• **What is being asked**:
List all lines of the data containing the word "char".
(Excerpted data Opens)
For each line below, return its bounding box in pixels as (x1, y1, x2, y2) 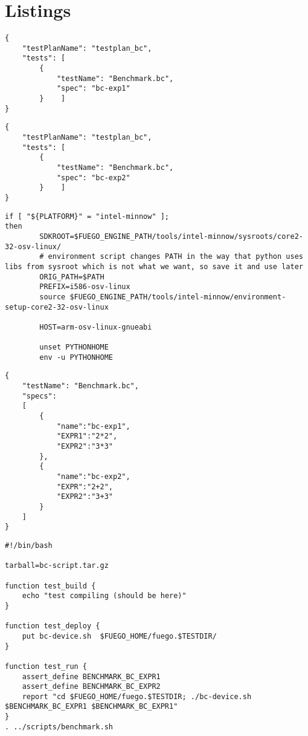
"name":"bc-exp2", (56, 472, 130, 481)
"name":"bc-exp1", (56, 422, 130, 431)
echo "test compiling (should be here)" (22, 591, 187, 601)
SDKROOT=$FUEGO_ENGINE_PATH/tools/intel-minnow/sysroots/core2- (39, 232, 303, 241)
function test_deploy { (5, 622, 100, 631)
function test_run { (5, 662, 88, 671)
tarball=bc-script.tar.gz (5, 561, 109, 570)
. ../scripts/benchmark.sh (5, 722, 113, 731)
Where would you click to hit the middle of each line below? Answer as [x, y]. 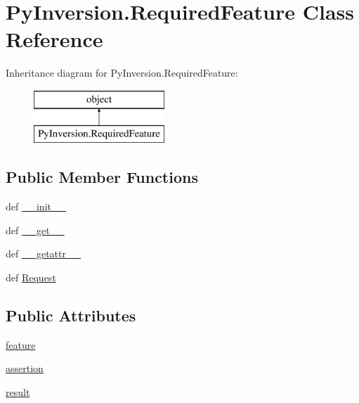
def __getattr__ [43, 254]
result [18, 392]
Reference [54, 39]
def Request [31, 277]
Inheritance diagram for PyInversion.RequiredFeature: [122, 73]
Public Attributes [71, 315]
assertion [25, 368]
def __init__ [36, 206]
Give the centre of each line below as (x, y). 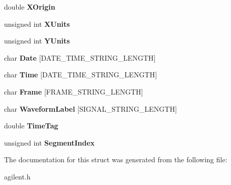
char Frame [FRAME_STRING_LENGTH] (74, 91)
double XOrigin (30, 7)
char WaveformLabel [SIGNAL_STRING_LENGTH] (91, 108)
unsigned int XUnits (37, 24)
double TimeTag (31, 126)
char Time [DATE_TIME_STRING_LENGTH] (81, 75)
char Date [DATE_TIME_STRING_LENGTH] (80, 57)
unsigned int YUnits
(Excerpted data Closes)
• **Answer area**:
char Frame [FRAME_STRING_LENGTH] (74, 91)
char WaveformLabel [SIGNAL_STRING_LENGTH] (91, 108)
char Time [DATE_TIME_STRING_LENGTH] (81, 75)
char Date [DATE_TIME_STRING_LENGTH] (80, 57)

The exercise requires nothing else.